The federal government has lifted a travel restriction over El Paso International Airport in Texas, citing Mexican cartel drones as the reason for the sudden closure.

“The temporary closure of airspace over El Paso has been lifted,” the Federal Aviation Administration said in a statement on Wednesday morning. “There is no threat to commercial aviation. All flights will resume as normal.”

A Trump administration official told The Independent that Mexican cartel drones “breached” American airspace. The drones were disabled by the Department of Defense, and the FAA has since determined that commercial travel is not threatened, the official added.

The reversal comes just hours after the FAA, in an online notice, stated that all flight operations at the southwestern airport — located near the U.S.-Mexico border — would be prohibited from February 11-21 due to “special security reasons.”

The ban spanned a radius of 10 nautical miles and it applied from the ground up to about 18,000 feet. “No pilots may operate an aircraft in the areas covered,” the FAA said, though it noted that Mexican airspace is excluded.

In a travel advisory posted on Wednesday, the airport said that the ban impacts all flights, including “commercial, cargo and general aviation.” It noted that travelers should get into contact with airlines for the “most up-to-date flight status information.”

Spokespeople for the airport and the FAA did not immediately respond to requests for comment from The Independent.

Before the ban was lifted, a representative for the El Paso airport told a local news outlet KFox that the FAA ordered the restriction “on short notice,” adding that it “appears to be security related.”

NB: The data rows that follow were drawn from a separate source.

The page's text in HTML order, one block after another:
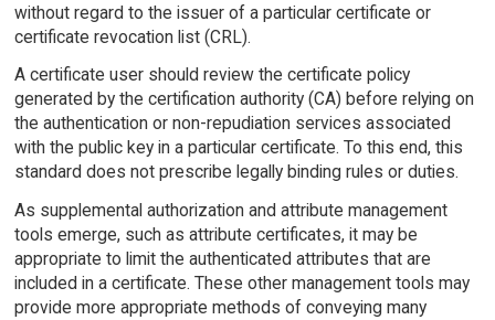
without regard to the issuer of a particular certificate or
certificate revocation list (CRL).
A certificate user should review the certificate policy
generated by the certification authority (CA) before relying on
the authentication or non-repudiation services associated
with the public key in a particular certificate. To this end, this
standard does not prescribe legally binding rules or duties.
As supplemental authorization and attribute management
tools emerge, such as attribute certificates, it may be
appropriate to limit the authenticated attributes that are
included in a certificate. These other management tools may
provide more appropriate methods of conveying many
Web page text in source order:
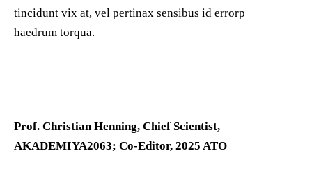
tincidunt vix at, vel pertinax sensibus id errorp
haedrum torqua.
Prof. Christian Henning, Chief Scientist,
AKADEMIYA2063; Co-Editor, 2025 ATO
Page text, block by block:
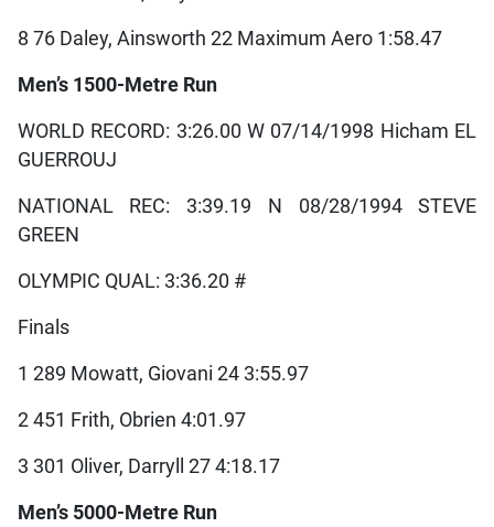
8 76 Daley, Ainsworth 22 Maximum Aero 1:58.47
Men’s 1500-Metre Run
WORLD RECORD: 3:26.00 W 07/14/1998 Hicham EL
GUERROUJ
NATIONAL REC: 3:39.19 N 08/28/1994 STEVE
GREEN
OLYMPIC QUAL: 3:36.20 #
Finals
1 289 Mowatt, Giovani 24 3:55.97
2 451 Frith, Obrien 4:01.97
3 301 Oliver, Darryll 27 4:18.17
Men’s 5000-Metre Run
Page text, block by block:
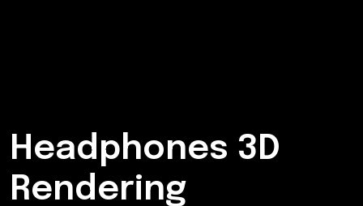
Headphones 3D
Rendering
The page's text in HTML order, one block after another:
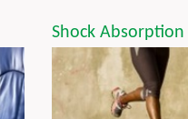
Shock Absorption
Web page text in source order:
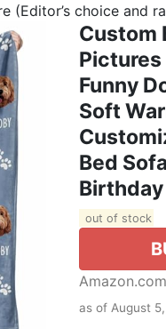
(Editor’s choice and
Custom
Pictures
Funny
Soft
Bed
out of stock
Amazon.com
as of August
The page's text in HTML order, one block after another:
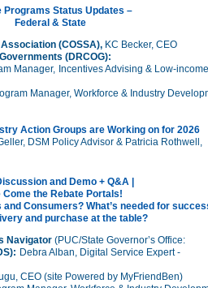
Programs Status Updates –
Federal & State
(COSSA), KC Becker, CEO
(DRCOG):
Manager, Incentives Advising & Low-income
Manager, Workforce & Industry
Action Groups are Working on for 2026
DSM Policy Advisor & Patricia Rothwell,
and Demo + Q&A |
Come the Rebate Portals!
Consumers? What’s needed for
and purchase at the table?
Navigator (PUC/State Governor’s Office:
Debra Alban, Digital Service Expert -
CEO (site Powered by MyFriendBen)
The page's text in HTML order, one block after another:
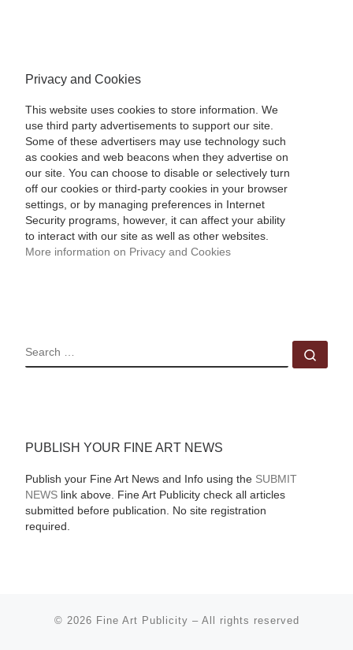
Privacy and Cookies
This website uses cookies to store information. We
use third party advertisements to support our site.
Some of these advertisers may use technology such
as cookies and web beacons when they advertise on
our site. You can choose to disable or selectively turn
off our cookies or third-party cookies in your browser
settings, or by managing preferences in Internet
Security programs, however, it can affect your ability
to interact with our site as well as other websites.
More information on Privacy and Cookies
SEARCH
PUBLISH YOUR FINE ART NEWS
Publish your Fine Art News and Info using the SUBMIT
NEWSlink above. Fine Art Publicity check all articles
submitted before publication. No site registration
required.
© 2026 Fine Art Publicity – All rights reserved
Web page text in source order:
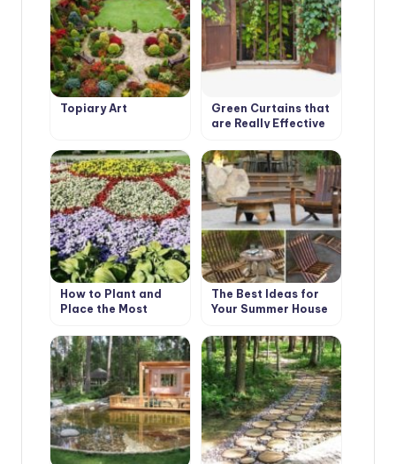
Topiary Art
Green Curtains that
are Really Effective
Warming
How to Plant and
Place the Most
the Garden
The Best Ideas for
Your Summer House
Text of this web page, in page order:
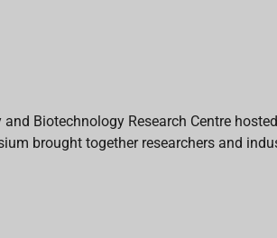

Earlier in the morning, Congresswoman Veronica Escobar, who represents El Paso, described the ban as unusual, and that she was still scrambling to get the facts.

“The highly consequential decision by FAA to shut down the El Paso Airport for 10 days is unprecedented and has resulted in significant concern within the community,” she wrote in a post on X on Wednesday morning.

“From what my office and I have been able to gather overnight and early this morning there is no immediate threat to the community or surrounding areas,” she said, adding that she has urged the federal government to lift the ban immediately.

In a statement, City Representative Chris Canales said that there is no indication the area faces any “kind of imminent safety threat.” But he described the lack of advance notice as “especially troubling.”

“This is going to have a deep economic impact” on the region, “including in southern New Mexico,” New Mexico Rep. Gabe Vasquez said in a video posted on X on Wednesday morning.

CNN reported on Wednesday that the mysterious ban was triggered by military operations at Fort Bliss, an Army outpost headquartered in El Paso. “The FAA acted after the Defense Department could not assure civilian flight safety,” the outlet said, citing an unnamed source familiar with the matter.